Published September 12th 2013
Photo Credits: Joe Lederer/A&E

One of the legends that recurs on our screens is that of Ed Gein, the Wisconsin farmer who cannibalised and slept with the women he killed. Like a recurrent nightmare, Universal's broadcast of "Bates Motel" is like being at home with the Geins. The season opens with the death of Norman Bates's father at the most plastic phase in his life, adolescence. After alluding to this part of Gein's life with a domineering mother, the narrative puts temptation in Norman's way in the form of pretty, over-nubile High School Girls. It is interesting to see how this will pan out and how he will transform from a shy teenager into the addictive murderer and necrophile we know and fear.

One scene has his female colleagues at the door of the house asking whether they want to come to the library to study. Norma, his mother tells him that he is busy. In the argument that ensues, we can see an ambiguity in her character. Is she the domineering mother or overprotective of Norman? As an audience member, you're really put in to Norman's position and made to empathise with him, even though you don't want to. If you know the story of Ed Gein in the 1950's, this show really makes you question whether Norman Bates is mad or bad, along with how events can change a person. How could being attacked change you?

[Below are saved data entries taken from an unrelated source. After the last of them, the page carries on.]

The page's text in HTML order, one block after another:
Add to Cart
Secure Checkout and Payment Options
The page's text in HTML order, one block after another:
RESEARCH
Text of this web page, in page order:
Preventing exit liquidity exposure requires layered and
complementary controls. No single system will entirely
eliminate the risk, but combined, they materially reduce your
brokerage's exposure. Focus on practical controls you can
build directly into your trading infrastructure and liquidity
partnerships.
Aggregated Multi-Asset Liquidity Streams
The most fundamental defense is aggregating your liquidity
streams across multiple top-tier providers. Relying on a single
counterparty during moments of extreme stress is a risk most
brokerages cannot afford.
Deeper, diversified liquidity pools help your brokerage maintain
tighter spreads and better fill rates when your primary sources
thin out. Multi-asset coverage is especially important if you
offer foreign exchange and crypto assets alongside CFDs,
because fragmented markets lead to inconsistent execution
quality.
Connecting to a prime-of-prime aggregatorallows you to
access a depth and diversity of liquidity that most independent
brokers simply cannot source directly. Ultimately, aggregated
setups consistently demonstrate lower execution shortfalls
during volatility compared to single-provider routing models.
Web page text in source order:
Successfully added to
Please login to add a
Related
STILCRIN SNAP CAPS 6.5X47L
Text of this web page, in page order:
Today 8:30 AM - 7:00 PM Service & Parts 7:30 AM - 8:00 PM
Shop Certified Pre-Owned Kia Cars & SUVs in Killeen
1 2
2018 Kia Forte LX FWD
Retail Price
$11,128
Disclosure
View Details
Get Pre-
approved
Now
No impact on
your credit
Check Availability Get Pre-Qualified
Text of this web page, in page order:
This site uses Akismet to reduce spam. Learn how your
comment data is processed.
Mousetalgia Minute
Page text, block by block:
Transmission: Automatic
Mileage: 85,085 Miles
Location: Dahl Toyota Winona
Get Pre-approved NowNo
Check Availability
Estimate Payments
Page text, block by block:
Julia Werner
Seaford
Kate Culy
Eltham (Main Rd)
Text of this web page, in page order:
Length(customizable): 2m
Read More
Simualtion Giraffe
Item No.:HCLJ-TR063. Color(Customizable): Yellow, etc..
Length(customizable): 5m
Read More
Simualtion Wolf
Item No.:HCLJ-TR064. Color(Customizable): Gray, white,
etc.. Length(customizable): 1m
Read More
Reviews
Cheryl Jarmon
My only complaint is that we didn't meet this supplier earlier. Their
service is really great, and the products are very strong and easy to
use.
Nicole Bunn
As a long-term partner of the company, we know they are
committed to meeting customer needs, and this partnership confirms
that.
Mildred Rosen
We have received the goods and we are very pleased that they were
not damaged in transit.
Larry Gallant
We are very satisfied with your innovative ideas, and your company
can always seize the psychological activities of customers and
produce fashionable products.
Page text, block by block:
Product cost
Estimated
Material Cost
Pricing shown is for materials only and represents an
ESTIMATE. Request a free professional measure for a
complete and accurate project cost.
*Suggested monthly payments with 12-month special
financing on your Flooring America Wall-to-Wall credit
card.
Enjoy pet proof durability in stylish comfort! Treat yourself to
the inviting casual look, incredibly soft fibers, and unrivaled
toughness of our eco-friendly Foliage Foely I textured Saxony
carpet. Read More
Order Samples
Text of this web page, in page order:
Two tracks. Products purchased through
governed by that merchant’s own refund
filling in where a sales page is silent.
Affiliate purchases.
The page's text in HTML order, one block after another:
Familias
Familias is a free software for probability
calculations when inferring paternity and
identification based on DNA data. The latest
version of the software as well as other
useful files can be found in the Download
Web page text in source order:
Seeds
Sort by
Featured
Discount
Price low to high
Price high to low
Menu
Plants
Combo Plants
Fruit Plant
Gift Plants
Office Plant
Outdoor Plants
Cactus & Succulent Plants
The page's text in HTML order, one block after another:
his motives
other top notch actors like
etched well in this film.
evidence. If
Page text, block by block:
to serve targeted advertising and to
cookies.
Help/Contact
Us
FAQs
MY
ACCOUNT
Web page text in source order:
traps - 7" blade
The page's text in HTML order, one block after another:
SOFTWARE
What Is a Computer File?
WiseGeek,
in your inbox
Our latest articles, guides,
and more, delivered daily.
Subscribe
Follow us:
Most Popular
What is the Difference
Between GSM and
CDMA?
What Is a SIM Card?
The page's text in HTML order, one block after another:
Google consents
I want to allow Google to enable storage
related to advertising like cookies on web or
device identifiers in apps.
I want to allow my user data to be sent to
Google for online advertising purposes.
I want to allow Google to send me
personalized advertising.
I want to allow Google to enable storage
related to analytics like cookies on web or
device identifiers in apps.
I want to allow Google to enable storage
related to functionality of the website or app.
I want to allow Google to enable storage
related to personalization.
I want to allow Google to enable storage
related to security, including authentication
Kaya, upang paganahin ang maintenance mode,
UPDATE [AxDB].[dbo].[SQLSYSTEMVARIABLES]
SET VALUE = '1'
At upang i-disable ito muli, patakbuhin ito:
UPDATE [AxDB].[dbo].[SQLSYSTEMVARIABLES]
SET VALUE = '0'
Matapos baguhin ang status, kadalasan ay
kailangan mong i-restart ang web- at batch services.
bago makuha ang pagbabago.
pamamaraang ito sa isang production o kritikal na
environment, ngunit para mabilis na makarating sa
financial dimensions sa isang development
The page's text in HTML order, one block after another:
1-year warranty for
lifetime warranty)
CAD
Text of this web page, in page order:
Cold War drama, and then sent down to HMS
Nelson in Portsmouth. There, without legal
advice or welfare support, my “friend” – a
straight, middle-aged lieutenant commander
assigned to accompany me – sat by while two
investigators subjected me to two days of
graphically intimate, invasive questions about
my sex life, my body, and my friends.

Having acquired the motel by foreclosure from the previous owner, he returns to rape Norma out of anger but Norman hits him with an antique iron. What really was disturbing was that the director has Norma straddling his out cold body in an implicitly sexualised manner while holding a kitchen knife. This disturbed me by being an intimation of the future, where sex and death have become fused In Norman Bates psyche in the same way they were with Gein's. In covering up the death of her attacker, Norma is more concerned about the public relations fall out and the survival of her Motel than her own welfare, or that of Norman's. Norman's isolation is intimated in Norma's line:

"No one's going to help us, Norman. No one's going to help us."

Not only does it intimate Norman's isolation, but Norma's defiance and makes her domineering aspects more overt. The absence of a father figure compounds Norman's isolation, even for the simple reason that most addictive murderers often have absent fathers, which is directly taken from Ed Gein's own life.

Bizarrely, while disposing of Norma's rapist's body, they talk of the most banal thing: the plans to build a bypass that threatens their unopened business. If this scene is the banality of evil dramatised, then it makes it writ large with uncanny accuracy. The idea of killing someone and then talking about the possibility of losing business due to a new road really is downright sinister and almost a sign of detachment that would even make Bertoldt Brecht blanche in terror.

Thus the programme is a powerful portrait of evil in the making, which captures the very ordinary nature of evil itself. It is the characters ordinariness that is the most chilling, from the former Motel owner to Norman Bates himself that is the most terrifying of all. You only have to look at Ariel Castro to realise it could be your neighbour or Dennis Rader to realise it could be your husband or boss at work. If Chris Morris wrote a conventional sit com, I could easily imagine the characters being exactly like these. I can even think of the title: "At Home with The Geins".
Are you afraid yet?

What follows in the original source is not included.